INPUT DATA:
>>

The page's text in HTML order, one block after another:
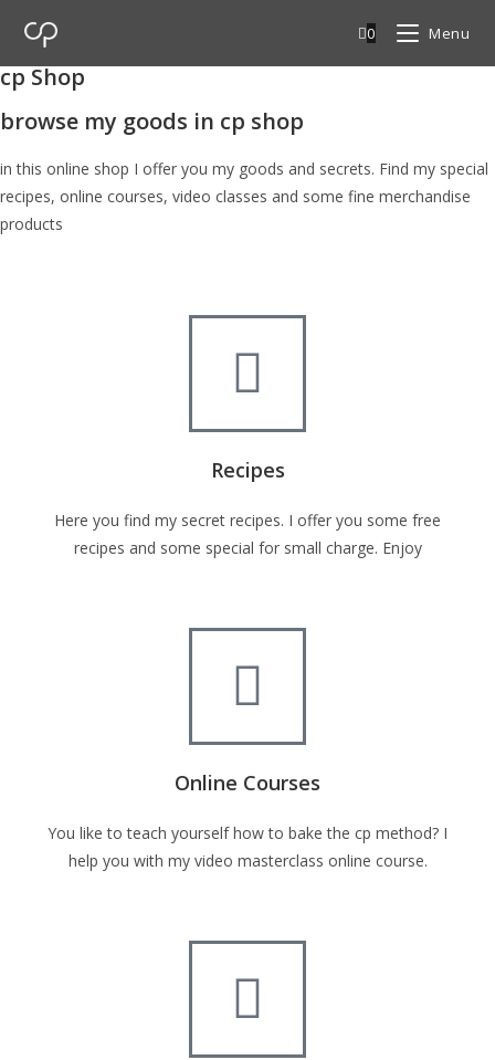
0 Menu
cp Shop
browse my goods in cp shop
in this online shop I offer you my goods and secrets. Find my special
recipes, online courses, video classes and some fine merchandise
products
Recipes
Here you find my secret recipes. I offer you some free
recipes and some special for small charge. Enjoy
Online Courses
You like to teach yourself how to bake the cp method? I
help you with my video masterclass online course.
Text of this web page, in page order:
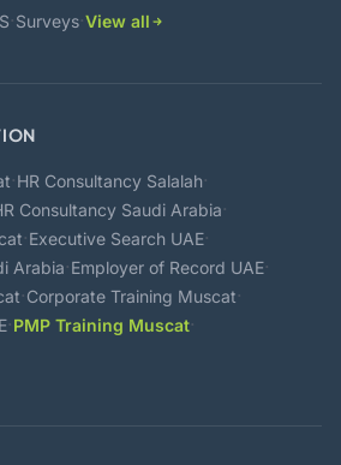
·Surveys·View all
·HR Consultancy Salalah·
Consultancy Saudi Arabia·
·Executive Search UAE·
Arabia·Employer of Record UAE·
·Corporate Training Muscat·
·PMP Training Muscat·
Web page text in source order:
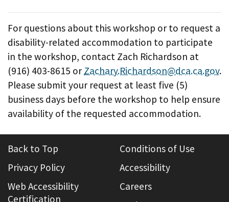
For questions about this workshop or to request a
disability-related accommodation to participate
in the workshop, contact Zach Richardson at
(916) 403-8615 orZachary.Richardson@dca.ca.gov.
Please submit your request at least five (5)
business days before the workshop to help ensure
availability of the requested accommodation.
Back to Top
Conditions of Use
Privacy Policy
Accessibility
Web Accessibility
Certification
Careers
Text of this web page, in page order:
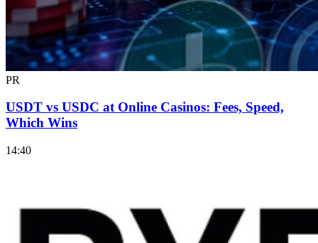
PR
USDT vs USDC at Online Casinos: Fees, Speed,
Which Wins
14:40
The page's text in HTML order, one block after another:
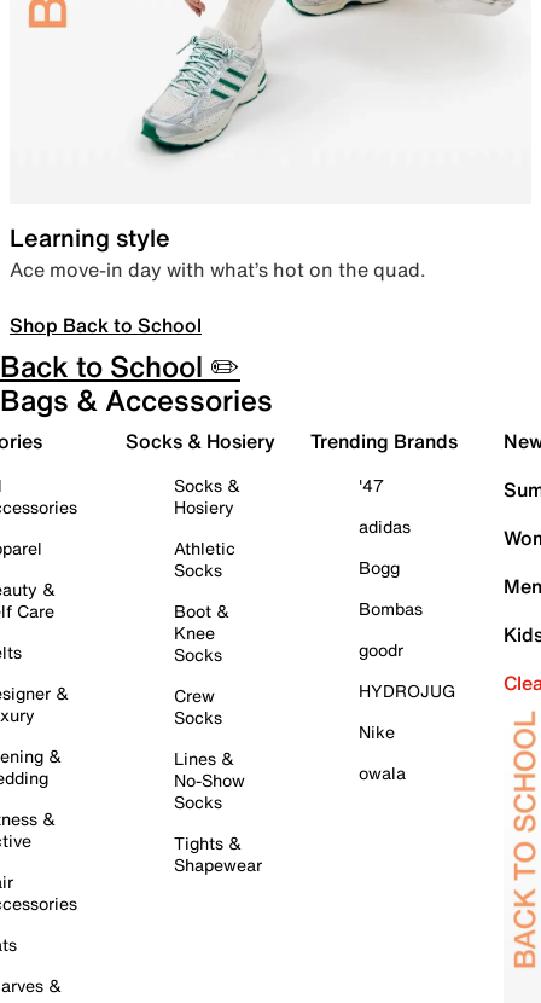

<<

ASSIGNMENT:
A word-for-word copy is needed of the lines from the line with "Web page text" through the last line of the entries above, with both ends kept and the pictures dropped.

RESULT:
Web page text in source order:
For questions about this workshop or to request a
disability-related accommodation to participate
in the workshop, contact Zach Richardson at
(916) 403-8615 orZachary.Richardson@dca.ca.gov.
Please submit your request at least five (5)
business days before the workshop to help ensure
availability of the requested accommodation.
Back to Top
Conditions of Use
Privacy Policy
Accessibility
Web Accessibility
Certification
Careers
Text of this web page, in page order:
PR
USDT vs USDC at Online Casinos: Fees, Speed,
Which Wins
14:40
The page's text in HTML order, one block after another:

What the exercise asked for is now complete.